----- Data supplied -----
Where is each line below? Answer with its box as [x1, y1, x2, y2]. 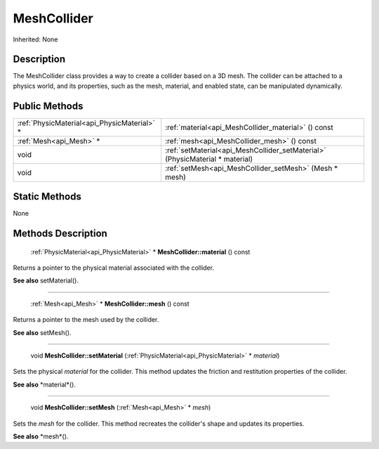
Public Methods [13, 100, 84, 112]
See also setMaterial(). [13, 276, 79, 285]
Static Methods [13, 190, 82, 203]
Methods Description [13, 228, 108, 240]
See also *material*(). [13, 380, 77, 389]
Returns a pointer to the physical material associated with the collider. [13, 263, 214, 272]
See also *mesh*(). [13, 432, 69, 441]
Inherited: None [13, 35, 58, 44]
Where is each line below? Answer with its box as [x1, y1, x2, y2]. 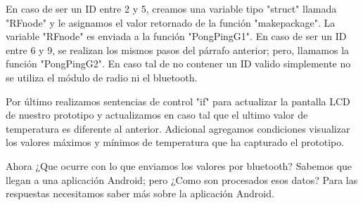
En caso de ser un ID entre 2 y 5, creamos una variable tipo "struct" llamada [6, 1, 337, 15]
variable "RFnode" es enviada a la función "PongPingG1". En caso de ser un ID [6, 29, 347, 44]
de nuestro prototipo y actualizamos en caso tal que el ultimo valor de [6, 107, 308, 122]
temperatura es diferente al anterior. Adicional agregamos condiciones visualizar [6, 121, 350, 135]
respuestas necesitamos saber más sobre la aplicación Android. [6, 186, 274, 201]
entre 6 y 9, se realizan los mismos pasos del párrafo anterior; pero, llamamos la [6, 42, 350, 57]
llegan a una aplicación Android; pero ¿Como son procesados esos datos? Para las [6, 172, 358, 187]
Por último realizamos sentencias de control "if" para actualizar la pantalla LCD [6, 93, 350, 108]
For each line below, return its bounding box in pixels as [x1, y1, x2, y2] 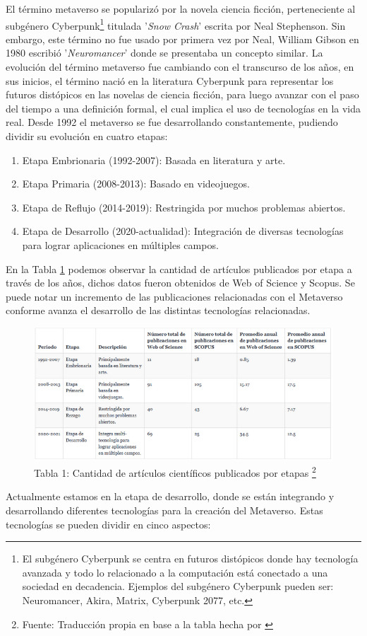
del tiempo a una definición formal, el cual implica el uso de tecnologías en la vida [6, 100, 361, 115]
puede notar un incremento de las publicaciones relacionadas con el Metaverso [6, 289, 343, 303]
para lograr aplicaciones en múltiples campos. [22, 237, 219, 252]
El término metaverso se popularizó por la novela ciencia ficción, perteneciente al [6, 1, 356, 16]
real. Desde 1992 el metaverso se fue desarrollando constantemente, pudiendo [6, 115, 338, 129]
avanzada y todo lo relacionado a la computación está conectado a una [22, 565, 328, 579]
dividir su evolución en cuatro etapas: [6, 129, 168, 143]
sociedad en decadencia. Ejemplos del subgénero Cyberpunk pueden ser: [22, 579, 334, 594]
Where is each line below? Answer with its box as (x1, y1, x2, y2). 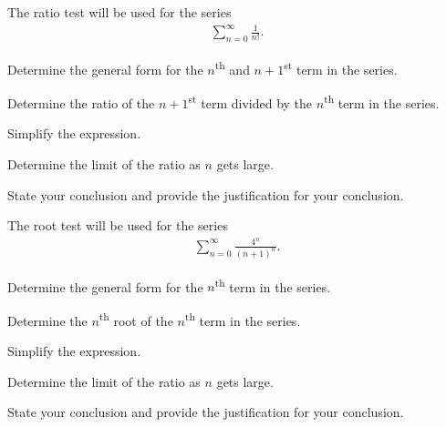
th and (214, 56, 250, 78)
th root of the (99, 309, 173, 330)
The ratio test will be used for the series (7, 3, 232, 21)
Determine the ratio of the (7, 93, 155, 112)
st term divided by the (188, 91, 313, 112)
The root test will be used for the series (7, 216, 228, 235)
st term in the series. (284, 56, 398, 78)
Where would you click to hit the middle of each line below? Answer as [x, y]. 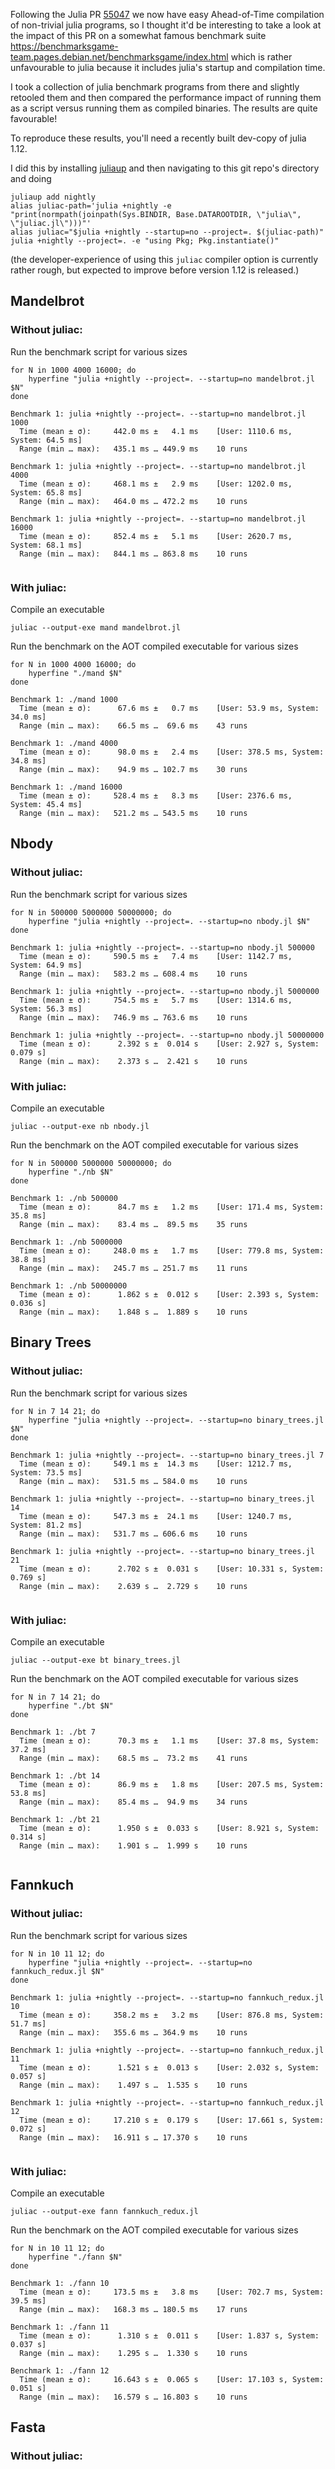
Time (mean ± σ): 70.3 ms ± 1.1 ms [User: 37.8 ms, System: [169, 1740]
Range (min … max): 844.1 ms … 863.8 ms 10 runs [133, 554]
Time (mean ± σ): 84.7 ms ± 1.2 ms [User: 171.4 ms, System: [172, 1207]
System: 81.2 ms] [46, 1525]
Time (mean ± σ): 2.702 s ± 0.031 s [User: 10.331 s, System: [172, 1569]
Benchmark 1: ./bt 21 [55, 1819]
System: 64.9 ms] [46, 965]
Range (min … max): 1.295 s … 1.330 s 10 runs [133, 2353]
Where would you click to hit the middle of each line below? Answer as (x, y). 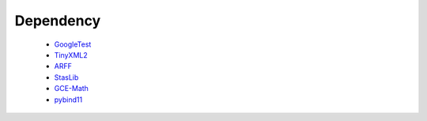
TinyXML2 (71, 55)
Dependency (58, 21)
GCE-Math (71, 89)
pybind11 (68, 100)
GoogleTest (73, 44)
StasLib (66, 77)
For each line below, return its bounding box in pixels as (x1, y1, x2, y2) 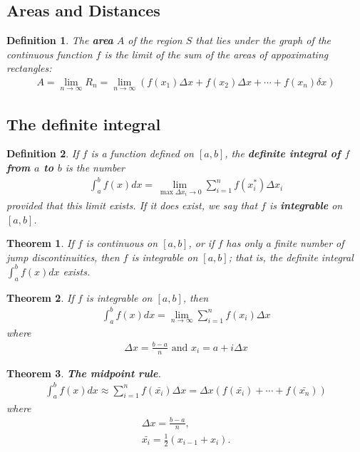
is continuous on (86, 236, 158, 251)
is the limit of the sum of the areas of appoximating (104, 46, 329, 61)
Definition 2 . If (6, 146, 79, 161)
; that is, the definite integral (228, 249, 354, 264)
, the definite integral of (225, 146, 341, 161)
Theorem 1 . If (6, 236, 74, 251)
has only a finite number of (226, 236, 344, 251)
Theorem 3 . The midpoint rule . (6, 365, 161, 380)
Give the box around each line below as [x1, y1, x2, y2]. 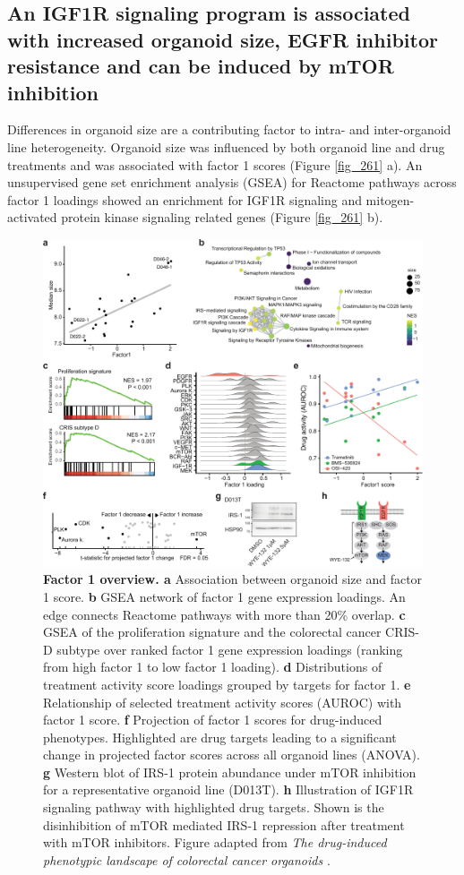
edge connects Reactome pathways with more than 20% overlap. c [43, 605, 406, 623]
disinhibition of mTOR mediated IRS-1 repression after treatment [43, 815, 405, 834]
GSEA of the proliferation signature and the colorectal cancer [43, 622, 382, 641]
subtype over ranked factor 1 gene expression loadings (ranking [56, 639, 403, 658]
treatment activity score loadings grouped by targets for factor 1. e [43, 674, 411, 693]
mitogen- [365, 190, 415, 209]
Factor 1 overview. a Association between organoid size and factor [43, 570, 423, 588]
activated [7, 208, 57, 227]
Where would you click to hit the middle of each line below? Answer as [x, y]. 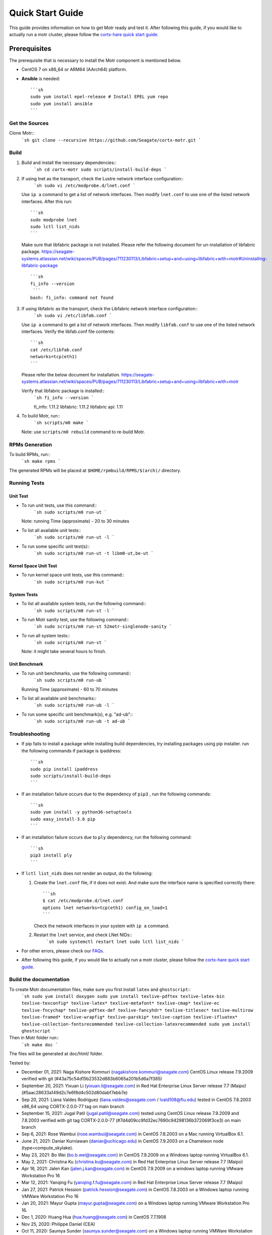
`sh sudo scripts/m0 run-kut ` [72, 582]
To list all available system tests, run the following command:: [84, 604]
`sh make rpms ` [41, 461]
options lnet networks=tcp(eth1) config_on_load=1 [105, 907]
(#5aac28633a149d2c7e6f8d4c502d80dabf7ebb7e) [75, 1093]
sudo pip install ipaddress [64, 769]
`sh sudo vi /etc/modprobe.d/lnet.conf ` [85, 186]
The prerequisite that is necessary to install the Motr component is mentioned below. [95, 60]
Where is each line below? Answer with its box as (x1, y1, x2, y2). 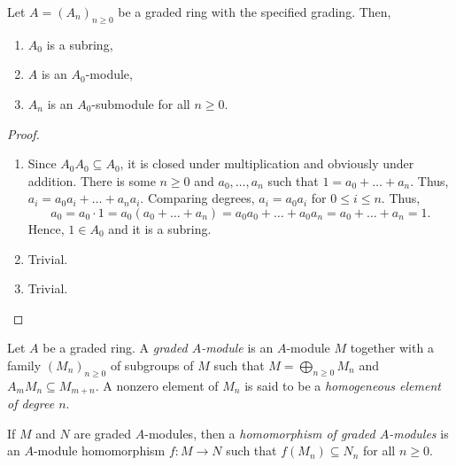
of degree (7, 394, 55, 413)
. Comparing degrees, (140, 189, 255, 207)
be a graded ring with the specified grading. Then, (118, 3, 391, 20)
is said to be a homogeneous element (244, 376, 441, 394)
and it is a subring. (108, 219, 212, 237)
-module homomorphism (33, 441, 166, 460)
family (7, 355, 42, 374)
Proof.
-----
- [Work request]: When a line in the data contains "anterior", return it as written.

- [Answer for this exercise]:
temperatura es diferente al anterior. Adicional agregamos condiciones visualizar [6, 121, 350, 135]
entre 6 y 9, se realizan los mismos pasos del párrafo anterior; pero, llamamos la [6, 42, 350, 57]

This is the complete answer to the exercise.